電車の中でぶつぶつぶつぶつ言ってたあの西郷隆盛似のおっさん。通称、性の悦びを知りやがっておじさん。殺害されたらしい。性の悦びを知らずに死にやがっておじさんになっちゃったのか?

いでたちや振る舞いにおいて、大多数の人々の平均からの逸脱量の大きな人が公の場に現れると、目撃したほうは心がざわつくものらしい。で、その場にいない人々とも情報を共有することによって、事態を公共化すれば、多少なりとも気持ちが落ち着くものらしい。

昔だったら、警察に通報するとか、新聞社やテレビ局に電話するとか、後で家族や友達に話すとかだったんだろうけど。今は、twitterという便利な道具がある。とりあえず、つぶやいとけー。

で、つぶやくに際して、まあ、いいんだけど、「セーラー服おじさん」を参照する人が、なぜかけっこういる。平均値からの逸脱量の大きな部類における、一種の基準、みたいな扱い?

そういうわけで、エゴサしていると、いろんなタイプの風変わりな人の目撃情報が、ついでにひっかかってくることがよくある。おかげで、その手の人の出現が、割と早めにキャッチできている。





●人物像が明かされるにつれて人気も上昇

性の悦びを知りやがっておじさんの映像がYouTubeに上がったのは、2016年10月6日(木)のことである。電車のシートに座って、不機嫌そうにぶつぶつ言っている。
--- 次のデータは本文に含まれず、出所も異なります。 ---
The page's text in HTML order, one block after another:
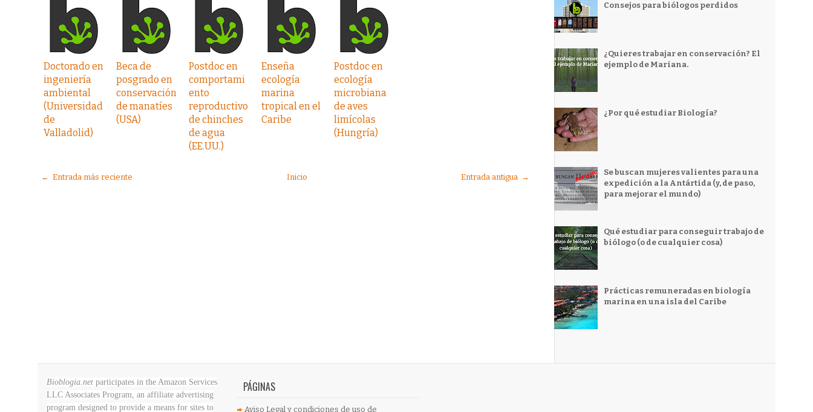
Doctorado en
ingeniería
ambiental
(Universidad
de
Valladolid)
Beca de
posgrado en
conservación
de manatíes
(USA)
Postdoc en
comportami
ento
reproductivo
de chinches
de agua
(EE.UU.)
Enseña
ecología
marina
tropical en el
Caribe
Postdoc en
ecología
microbiana
de aves
limícolas
(Hungría)
← Entrada más reciente Entrada antigua →
Inicio
Consejos para biólogos perdidos
¿Quieres trabajar en conservación? El
ejemplo de Mariana.
¿Por qué estudiar Biología?
Se buscan mujeres valientes para una
expedición a la Antártida (y, de paso,
para mejorar el mundo)
Qué estudiar para conseguir trabajo de
biólogo (o de cualquier cosa)
Prácticas remuneradas en biología
marina en una isla del Caribe
Bioblogia.net participates in the Amazon Services
LLC Associates Program, an affiliate advertising
program designed to provide a means for sites to
PÁGINAS
Aviso Legal y condiciones de uso de
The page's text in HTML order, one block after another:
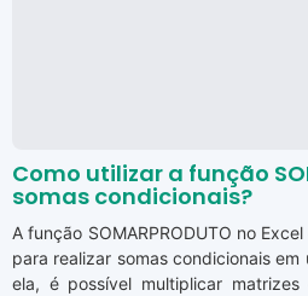
Como utilizar a função
somas condicionais?
A função SOMARPRODUTO no
para realizar somas condicionais
ela, é possível multiplicar
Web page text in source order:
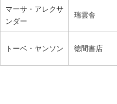
マーサ・アレクサ
ンダー
瑞雲舎
トーベ・ヤンソン 徳間書店

車内アナウンスから、京王井の頭線各駅停車吉祥寺行が永福町駅にさしかかるあたりのようである。


次のふたつのつぶやきがtwitterに上がったのは、それから四日後の10月10日(月)のことである。

・ただ性の喜びおじさんはセーラー服おじさんやファミマの加藤さんみたいにいい意味で名物になりそうな気はする
21:08 - 2016年10月10日

・性の喜びおじさんもセーラー服おじさんみたいにいつか女子高生の間で人気者になって「私にも性の喜び教えてください〜」みたいに言われるんじゃないの 
21:46 - 2016年10月10日

電車内の動画は一方的に撮影したもののようだが、それから二週間ほど経った10月23日(日)、実際に話しかけてみた人からの情報が上がった。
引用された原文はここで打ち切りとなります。